Could you restate the entries below word for word and leave the images out?

■ **Provided information**:

--*--

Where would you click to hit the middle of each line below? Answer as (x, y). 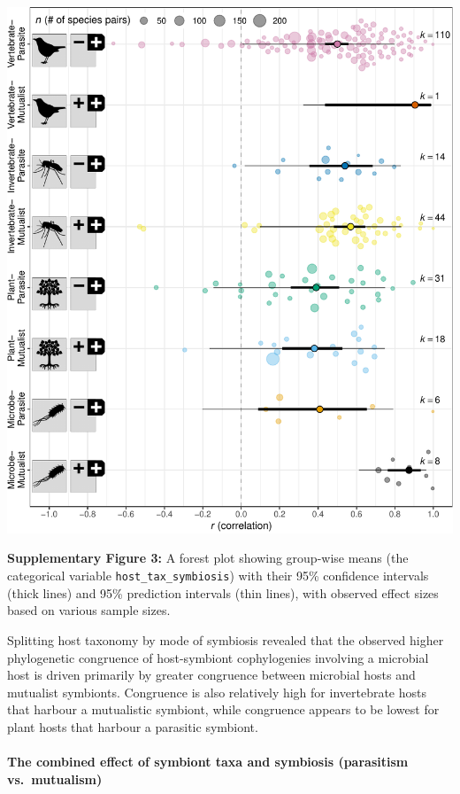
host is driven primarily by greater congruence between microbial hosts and (211, 675)
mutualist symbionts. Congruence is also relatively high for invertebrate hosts (217, 692)
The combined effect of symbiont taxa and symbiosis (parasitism (208, 762)
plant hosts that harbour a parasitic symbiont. (133, 726)
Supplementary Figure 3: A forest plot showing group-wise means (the (208, 558)
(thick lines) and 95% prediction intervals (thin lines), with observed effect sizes (223, 592)
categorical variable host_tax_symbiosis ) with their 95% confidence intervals (218, 576)
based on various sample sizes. (89, 610)
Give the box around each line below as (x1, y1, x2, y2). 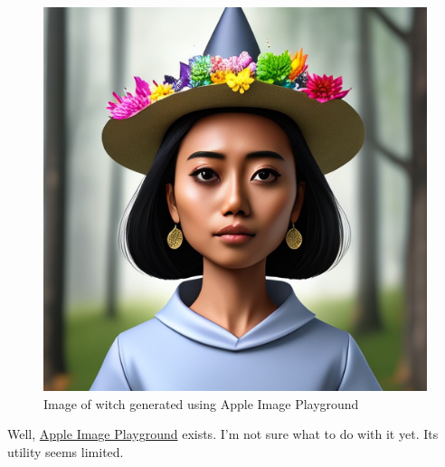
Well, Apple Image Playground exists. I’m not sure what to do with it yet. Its (7, 424, 439, 443)
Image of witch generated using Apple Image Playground (43, 394, 359, 413)
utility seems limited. (7, 442, 124, 461)

--*--

■ **Solution for this task**:
Where would you click to hit the middle of each line below? Answer as (x, y). 
host is driven primarily by greater congruence between microbial hosts and (211, 675)
mutualist symbionts. Congruence is also relatively high for invertebrate hosts (217, 692)
The combined effect of symbiont taxa and symbiosis (parasitism (208, 762)
plant hosts that harbour a parasitic symbiont. (133, 726)
Supplementary Figure 3: A forest plot showing group-wise means (the (208, 558)
(thick lines) and 95% prediction intervals (thin lines), with observed effect sizes (223, 592)
categorical variable host_tax_symbiosis ) with their 95% confidence intervals (218, 576)
based on various sample sizes. (89, 610)
Give the box around each line below as (x1, y1, x2, y2). 
Well, Apple Image Playground exists. I’m not sure what to do with it yet. Its (7, 424, 439, 443)
Image of witch generated using Apple Image Playground (43, 394, 359, 413)
utility seems limited. (7, 442, 124, 461)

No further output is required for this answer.